The last two productions I saw in London were Tristan and Parsifal and while both were excellent on the musical side the productions were visually very disappointing. Especially Parsifal where the director thought it necessary to include visual references to concentration camps. Worse than that they made Klingsor's garden all grey and bleak when it is supposed to be a lush and beautiful paradise.
I'm not against updating the settings and locations of old plays and Operas, sometimes it can work very well and serves to demonstrate the universality of the work. Wagner above all is about what goes on inside and quite frankly Tristan might as well be performed in concert version for all the 'action' it has.
However, a little restraint could be shown on the part of directors who are sometimes over keen to 'give it a new twist'.
Wagner knew what he was doing as far as music and words and no one is going to tamper with them but he also had some pretty strong ideas about staging and design so why ignore his ideas on those? That is unless you're going to improve upon them.


----------



## DavidA (Dec 14, 2012)

Cosmos said:


> UGH lwekrjweoi thweot ij TOO MANY people insist that Wagner was a Nazi (despite the fact the party was not even AROUND in his life). So yeah Wagner is stuck in a Nazi rut.


You need to think historically. Wagner was not a Nazi but many of his expressed obnoxious views on race were echoed (and acted out) by the Nazis. That is why people identify him with the Nazis.


----------



## Rapide (Oct 11, 2011)

Wagner's music will continued to be performed and recorded centuries after Nazism (along with all great art for that matter).


----------



## SiegendesLicht (Mar 4, 2012)

Rapide said:


> Wagner's music will continued to be performed and recorded centuries after Nazism (along with all great art for that matter).

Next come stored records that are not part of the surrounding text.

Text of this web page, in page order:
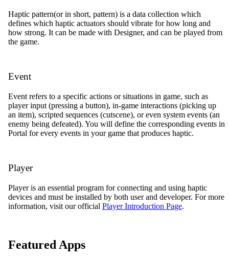
Haptic pattern(or in short, pattern) is a data collection which
defines which haptic actuators should vibrate for how long and
how strong. It can be made with Designer, and can be played from
the game.
Event
Event refers to a specific actions or situations in game, such as
player input (pressing a button), in-game interactions (picking up
an item), scripted sequences (cutscene), or even system events (an
enemy being defeated). You will define the corresponding events in
Portal for every events in your game that produces haptic.
Player
Player is an essential program for connecting and using haptic
devices and must be installed by both user and developer. For more
information, visit our official Player Introduction Page.
Featured Apps
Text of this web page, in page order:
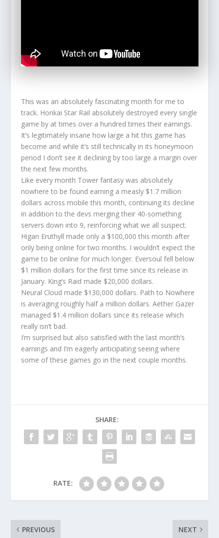
This was an absolutely fascinating month for me to
track. Honkai Star Rail absolutely destroyed every single
game by at times over a hundred times their earnings.
It’s legitimately insane how large a hit this game has
become and while it’s still technically in its honeymoon
period I don’t see it declining by too large a margin over
the next few months.
Like every month Tower fantasy was absolutely
nowhere to be found earning a measly $1.7 million
dollars across mobile this month, continuing its decline
in addition to the devs merging their 40-something
servers down into 9, reinforcing what we all suspect.
Higan Eruthyll made only a $100,000 this month after
only being online for two months. I wouldn’t expect the
game to be online for much longer. Eversoul fell below
$1 million dollars for the first time since its release in
January. King’s Raid made $20,000 dollars.
Neural Cloud made $130,000 dollars. Path to Nowhere
is averaging roughly half a million dollars. Aether Gazer
managed $1.4 million dollars since its release which
really isn’t bad.
I’m surprised but also satisfied with the last month’s
earnings and I’m eagerly anticipating seeing where
some of these games go in the next couple months.
SHARE:
RATE:
PREVIOUS NEXT
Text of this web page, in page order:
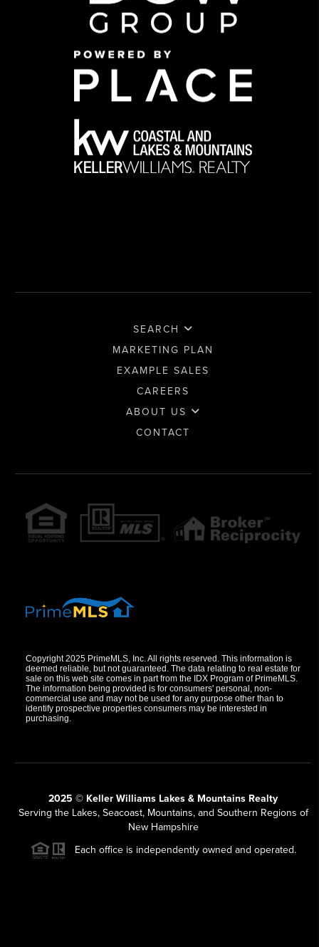
SEARCH
MARKETING PLAN
EXAMPLE SALES
CAREERS
ABOUT US
CONTACT
Copyright 2025 PrimeMLS, Inc. All rights reserved. This information is
deemed reliable, but not guaranteed. The data relating to real estate for
sale on this web site comes in part from the IDX Program of PrimeMLS.
The information being provided is for consumers' personal, non-
commercial use and may not be used for any purpose other than to
identify prospective properties consumers may be interested in
purchasing.
2025 © Keller Williams Lakes & Mountains Realty
Serving the Lakes, Seacoast, Mountains, and Southern Regions of
New Hampshire
Each office is independently owned and operated.
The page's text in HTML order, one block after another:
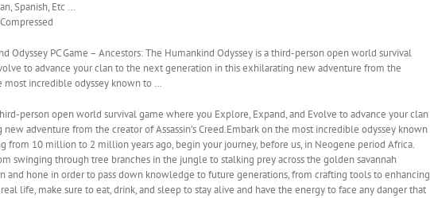
Spanish, Etc …
Odyssey PC Game – Ancestors: The Humankind Odyssey is a third-person open world survival
to advance your clan to the next generation in this exhilarating new adventure from the
most incredible odyssey known to …
person open world survival game where you Explore, Expand, and Evolve to advance your clan
adventure from the creator of Assassin’s Creed.Embark on the most incredible odyssey known
from 10 million to 2 million years ago, begin your journey, before us, in Neogene period Africa.
swinging through tree branches in the jungle to stalking prey across the golden savannah
and hone in order to pass down knowledge to future generations, from crafting tools to enhancing
life, make sure to eat, drink, and sleep to stay alive and have the energy to face any danger that

Wagner himself said once that his artistic ideal stands or falls with Germany. So, as long as we have a land and nation called Germany on the map, we can expect to hear Wagner too. After that... who knows, so let us hope we will have it with us for a while longer


----------



## science (Oct 14, 2010)

BPS said:


> Sixteen hours in a bathtub with your ears underwater may be more enjoyable than recent Bayreuth performances anyway. :devil:


(Hopefully the company's better, anyway.)

... runs, ducks, hides...


----------